So what, you say? It amounts to the deregulation of DSL, through the vehicle of saying that phone companies no longer have to share their phone lines with competitors. It puts DSL on more equal regulatory footing with cable, in the wake of the Supreme Court’s Brand X decision earlier this year that negated the open access for competitors mandate.
This is huge, and hugely good. As usual, Ray Gifford has clear and cogent commentary on it:
For this, the Chairman deserves congratulations, not just for the regulatory parity it will achieve, but the Schumpeterian incentives it creates.

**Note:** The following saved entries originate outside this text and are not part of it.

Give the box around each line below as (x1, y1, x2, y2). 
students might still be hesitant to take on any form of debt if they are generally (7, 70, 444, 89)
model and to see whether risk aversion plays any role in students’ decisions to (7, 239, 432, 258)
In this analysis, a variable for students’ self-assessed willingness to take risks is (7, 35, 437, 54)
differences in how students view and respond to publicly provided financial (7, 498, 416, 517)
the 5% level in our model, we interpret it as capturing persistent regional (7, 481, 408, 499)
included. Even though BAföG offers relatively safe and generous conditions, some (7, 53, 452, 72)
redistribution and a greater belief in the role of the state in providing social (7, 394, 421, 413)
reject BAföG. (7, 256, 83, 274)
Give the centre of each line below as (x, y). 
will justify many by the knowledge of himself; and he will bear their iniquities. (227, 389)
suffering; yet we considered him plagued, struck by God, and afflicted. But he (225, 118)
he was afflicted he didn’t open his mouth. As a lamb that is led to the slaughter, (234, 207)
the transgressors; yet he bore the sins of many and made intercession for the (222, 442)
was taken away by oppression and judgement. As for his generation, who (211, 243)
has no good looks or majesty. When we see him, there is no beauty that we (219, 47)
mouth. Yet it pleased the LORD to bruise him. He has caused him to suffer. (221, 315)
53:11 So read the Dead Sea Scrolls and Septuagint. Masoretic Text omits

It is peculiarly foreign to the regulatory mindset that you only invest in those things where you believe you will be able to earn back and keep the profits from that investment. In capitalist parlance, we call that a property right. This Order acknowledges that.

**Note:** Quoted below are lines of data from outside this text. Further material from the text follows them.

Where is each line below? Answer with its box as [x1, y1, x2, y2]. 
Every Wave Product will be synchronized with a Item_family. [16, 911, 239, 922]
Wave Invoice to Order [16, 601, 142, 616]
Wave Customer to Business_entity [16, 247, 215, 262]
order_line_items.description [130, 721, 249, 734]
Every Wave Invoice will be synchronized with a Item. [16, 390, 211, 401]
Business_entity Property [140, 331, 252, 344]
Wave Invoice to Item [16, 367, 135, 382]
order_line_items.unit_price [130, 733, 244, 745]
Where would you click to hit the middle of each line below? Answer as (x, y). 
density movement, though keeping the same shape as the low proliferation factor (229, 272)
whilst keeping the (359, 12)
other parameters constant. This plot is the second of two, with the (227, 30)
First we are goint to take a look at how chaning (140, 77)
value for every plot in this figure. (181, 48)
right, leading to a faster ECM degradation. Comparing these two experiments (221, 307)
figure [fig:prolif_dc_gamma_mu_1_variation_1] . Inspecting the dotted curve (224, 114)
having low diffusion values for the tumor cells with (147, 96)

Some folks are nervous that this ruling means more entrenchment of big old phone companies and less opportunity for competing resellers who lease their wires. I prefer to see it as the removal of a regulatory mandate that forces property owners to let others use their property for a fee.
Sonia Arrison agrees with me on this, and points to the vibrant reseller industry in cell phones, which has not been hampered by the lack of an access mandate. I should also mention here that I am thrilled to find that Sonia has set up her own website, yay!
If you define property rights clearly and reduce transaction costs, sharing and reselling may still happen. But it will happen in a more economically efficient and dynamic way.
Another good commentary comes from Tim Lee at Technology Liberation Front:
In any event, if your goal is to spur investments in new infrastructure, the first step must be to insure that the company that invests capital reaps the profits from that investment. It’s hard to see how “open access” rules could possibly accomplish that. Once the dust has settled from the well-deserved death of “unbundling,” we should have a thorough debate about how best to lower barriers to entry to the broadband market, so that companies can more easily build infrastructure (especially wireless infrastructure) to compete with the incumbents. But the debate must start with the principle that the government should respect the rights of companies who invest in infrastructure to profit from their investments, rather than “unbundling” them and giving “access” to other companies who have not bothered to make such investments.
Question: for you electricity folks out there, do you see any lessons here that we could apply to the putative lack of transmission investment in electric power? We’ve had open access rules since Order 888. We had investment problems before then, but you could argue that the open acess tariff in electricity transmission reduces the incentive to invest in high voltage wires.